Opinion

A Culture of Listening

Jodie Reichelt, Customer Experience Champion, Optalis

I have worked as an Optalis Customer Experience Champion for the last 3 years and in Health and Social Care for 20 years. My work has been centred around championing the rights of people with disabilities and empowering people with disabilities to have greater control over their lives. For 12 years, I led a local Partnership Board which brought together people to deliver projects and initiatives that addressed local and national issues. My passion is supporting communities to find practical solutions to real problems, in order to generate positive change.

A listening culture is of benefit to everyone.

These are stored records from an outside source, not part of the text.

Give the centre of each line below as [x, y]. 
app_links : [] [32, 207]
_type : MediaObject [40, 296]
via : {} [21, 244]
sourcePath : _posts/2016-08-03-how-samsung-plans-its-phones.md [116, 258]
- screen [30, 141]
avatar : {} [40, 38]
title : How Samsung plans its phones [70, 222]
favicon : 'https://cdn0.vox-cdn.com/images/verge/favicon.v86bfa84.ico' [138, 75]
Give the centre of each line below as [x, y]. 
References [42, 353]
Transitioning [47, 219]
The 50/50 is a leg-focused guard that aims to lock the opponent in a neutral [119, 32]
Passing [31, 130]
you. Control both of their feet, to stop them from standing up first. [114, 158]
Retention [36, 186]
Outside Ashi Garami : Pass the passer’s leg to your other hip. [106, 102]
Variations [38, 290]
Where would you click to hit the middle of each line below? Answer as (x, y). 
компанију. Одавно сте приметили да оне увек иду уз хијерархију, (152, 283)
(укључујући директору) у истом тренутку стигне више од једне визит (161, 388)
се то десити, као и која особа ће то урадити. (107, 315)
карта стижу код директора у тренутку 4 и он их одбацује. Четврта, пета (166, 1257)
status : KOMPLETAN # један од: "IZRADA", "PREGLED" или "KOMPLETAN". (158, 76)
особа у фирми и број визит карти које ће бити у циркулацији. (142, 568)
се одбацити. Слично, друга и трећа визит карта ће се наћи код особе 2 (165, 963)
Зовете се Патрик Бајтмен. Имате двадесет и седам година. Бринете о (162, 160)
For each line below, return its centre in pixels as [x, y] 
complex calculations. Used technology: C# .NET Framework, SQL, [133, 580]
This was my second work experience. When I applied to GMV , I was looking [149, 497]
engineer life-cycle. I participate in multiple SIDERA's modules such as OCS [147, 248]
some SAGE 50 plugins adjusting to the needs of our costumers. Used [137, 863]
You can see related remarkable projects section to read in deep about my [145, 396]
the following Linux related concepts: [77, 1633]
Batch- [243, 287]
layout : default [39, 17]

Listening and acting on the feedback we receive results in more relevant, responsive, effective services and leads to better outcomes for individuals.  For staff it’s a more fulfilling way to work, when we are confident in the knowledge that the projects and services developed are meeting the needs of the people we provide a service to.

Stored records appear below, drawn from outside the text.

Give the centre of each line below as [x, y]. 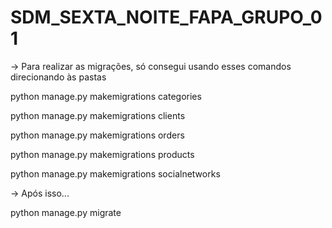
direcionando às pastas [58, 77]
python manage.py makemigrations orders [97, 135]
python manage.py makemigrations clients [98, 115]
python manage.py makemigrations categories [106, 96]
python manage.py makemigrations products [102, 154]
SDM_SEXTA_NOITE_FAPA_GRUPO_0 [166, 17]
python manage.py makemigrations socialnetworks [115, 173]
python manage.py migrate [66, 212]
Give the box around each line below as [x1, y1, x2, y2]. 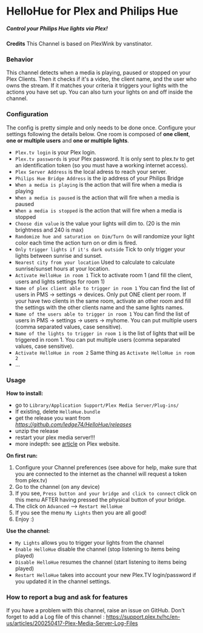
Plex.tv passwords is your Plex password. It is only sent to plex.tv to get [15, 155, 195, 162]
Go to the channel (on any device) [15, 483, 100, 491]
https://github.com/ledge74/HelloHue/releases [15, 421, 132, 428]
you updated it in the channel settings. [15, 578, 111, 585]
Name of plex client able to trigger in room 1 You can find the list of [15, 284, 195, 291]
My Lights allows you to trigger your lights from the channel [15, 539, 164, 547]
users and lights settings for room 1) [15, 278, 105, 285]
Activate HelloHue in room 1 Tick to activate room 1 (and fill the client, [15, 271, 193, 278]
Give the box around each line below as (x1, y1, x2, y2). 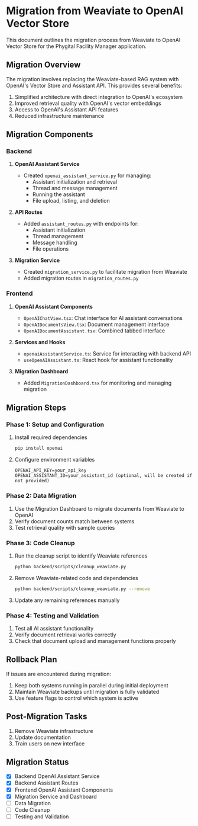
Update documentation (14, 734, 71, 741)
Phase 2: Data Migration (6, 492, 77, 500)
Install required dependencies (14, 434, 87, 441)
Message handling (32, 239, 78, 246)
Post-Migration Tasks (6, 712, 87, 722)
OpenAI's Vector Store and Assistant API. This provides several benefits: (6, 82, 183, 89)
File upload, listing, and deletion (32, 197, 111, 204)
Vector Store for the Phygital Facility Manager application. (6, 43, 147, 50)
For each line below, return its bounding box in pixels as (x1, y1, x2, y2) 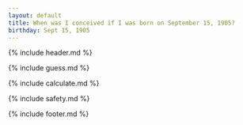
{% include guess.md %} (8, 63, 89, 73)
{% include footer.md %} (8, 109, 89, 119)
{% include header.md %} (8, 48, 93, 58)
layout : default (8, 11, 62, 20)
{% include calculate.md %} (8, 78, 100, 88)
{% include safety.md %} (8, 94, 90, 104)
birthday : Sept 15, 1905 (8, 26, 90, 34)
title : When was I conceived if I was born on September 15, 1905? (8, 19, 236, 27)
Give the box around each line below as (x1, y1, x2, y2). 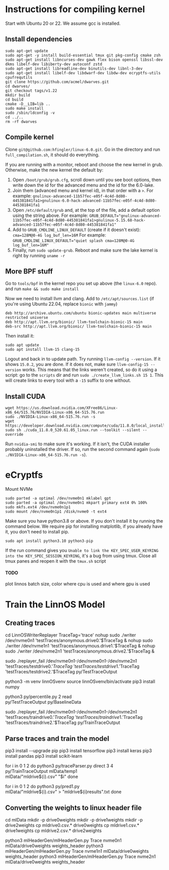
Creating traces (5, 618, 55, 627)
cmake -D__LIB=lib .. (5, 101, 51, 107)
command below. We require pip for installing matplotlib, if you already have (5, 523, 162, 529)
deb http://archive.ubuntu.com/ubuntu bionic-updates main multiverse (5, 311, 156, 316)
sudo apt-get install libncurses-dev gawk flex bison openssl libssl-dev (5, 57, 163, 62)
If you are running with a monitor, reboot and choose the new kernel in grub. (5, 161, 163, 167)
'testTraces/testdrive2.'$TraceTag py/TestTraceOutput (5, 669, 117, 675)
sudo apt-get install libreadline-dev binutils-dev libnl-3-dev (5, 66, 143, 71)
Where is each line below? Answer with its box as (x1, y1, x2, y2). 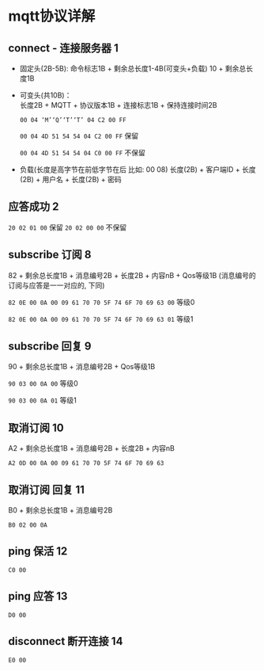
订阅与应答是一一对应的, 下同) (8, 280, 105, 290)
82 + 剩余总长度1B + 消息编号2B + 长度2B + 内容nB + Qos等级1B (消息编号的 (8, 270, 256, 280)
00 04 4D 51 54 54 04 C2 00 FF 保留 (19, 132, 139, 140)
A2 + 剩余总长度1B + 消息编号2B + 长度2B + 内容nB (8, 444, 175, 453)
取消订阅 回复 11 (8, 482, 85, 496)
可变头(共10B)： (19, 90, 72, 100)
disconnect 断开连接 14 (8, 635, 123, 648)
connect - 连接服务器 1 (8, 41, 119, 55)

A listening approach can be thought of as multi-layered. Optalis engage with customers at an individual level, service delivery level and in the context of the wider organisation.

At an individual level, we take a person centred approach by involving people in day-to-day decisions about their own care and support. One of our organisational value messages is to ‘listen to our customers and offer genuine choice tailored to their individual needs.’  We listen to what the person is telling us, through their communication and their behaviour.  We also learn about what’s important to the person, by drawing on the knowledge of their loved ones to enhance our own understanding.

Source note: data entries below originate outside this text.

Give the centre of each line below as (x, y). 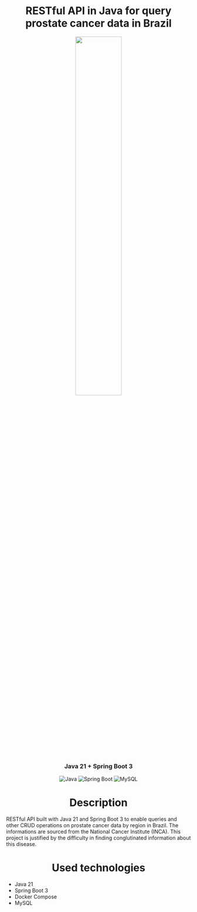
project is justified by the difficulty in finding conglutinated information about (98, 838)
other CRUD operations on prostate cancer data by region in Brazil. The (92, 825)
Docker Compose (36, 897)
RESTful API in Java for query (98, 11)
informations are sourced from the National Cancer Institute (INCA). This (93, 832)
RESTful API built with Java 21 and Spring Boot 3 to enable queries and (91, 819)
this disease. (21, 844)
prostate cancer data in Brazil (98, 23)
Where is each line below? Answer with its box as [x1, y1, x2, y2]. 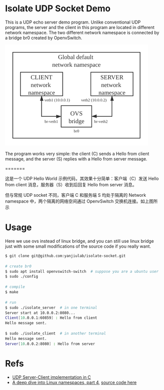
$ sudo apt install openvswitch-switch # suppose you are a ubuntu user [5, 269, 159, 274]
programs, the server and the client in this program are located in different [5, 24, 155, 30]
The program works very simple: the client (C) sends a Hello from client [5, 151, 149, 156]
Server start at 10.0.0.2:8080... [5, 310, 76, 315]
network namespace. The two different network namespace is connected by [5, 29, 160, 35]
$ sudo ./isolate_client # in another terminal [5, 331, 106, 336]
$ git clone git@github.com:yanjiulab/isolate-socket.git [5, 253, 126, 258]
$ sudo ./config [5, 274, 38, 279]
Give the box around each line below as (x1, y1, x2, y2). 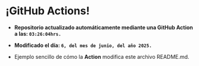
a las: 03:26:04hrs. (14, 30, 61, 37)
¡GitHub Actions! (5, 4, 90, 18)
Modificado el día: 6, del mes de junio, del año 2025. (14, 42, 153, 49)
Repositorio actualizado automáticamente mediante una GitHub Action (14, 24, 193, 31)
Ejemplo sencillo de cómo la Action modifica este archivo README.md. (14, 53, 189, 60)

At a service delivery level, customers are partners in shaping what we do. In 2018 we held our first annual Customer Conference, the result of which has been a more customer-led activities programme across our Learning Disability Day Services.

We also work with the people we support to seek their views and input on organisational matters. For instance, Optalis included customers in setting company priorities as part of the development of our three-year business strategy.

Our commitment to engage customers in shaping our organisation is a continual process. The focus for us currently, is how we put our organisational values into action. We have spoken with our customers about what Optalis core values, such as respect, transparency and integrity, mean to them. Their feedback is being used to influence our recruitment process, as we move towards values-based recruitment. Customers have also had an input into our new Behaviours Framework for staff, through an exploration of how they do and don’t like to be treated.

In terms of our co-production work, we have learnt some lessons along the way:

  1. It matters where you meet. The chosen venue needs to meet access requirements and also provide a comfortable environment. It’s best to go to where the people are, rather than invite them to you. We sought invitations to join already established groups and activities, and in these environments, people were confident to speak up about their experiences.
  1. 2. It matters how you meet. When we developed our business strategy we held staff engagement sessions alongside sessions for customers. The staff sessions had a relaxed feel, but the customer sessions were taken down another notch, with a similar focus, but less structure. We took our steer from the customers, who very much guided the conversation.
  1. It matters who is listening. You’ll need to be in a position to take action on what is said. Our CEO was a part of all the strategy setting sessions and was able to hear first-hand about what was working well and what needed to change.

Whilst listening to what people have to say is a good start…what really matters, is showing them that you’ve heard.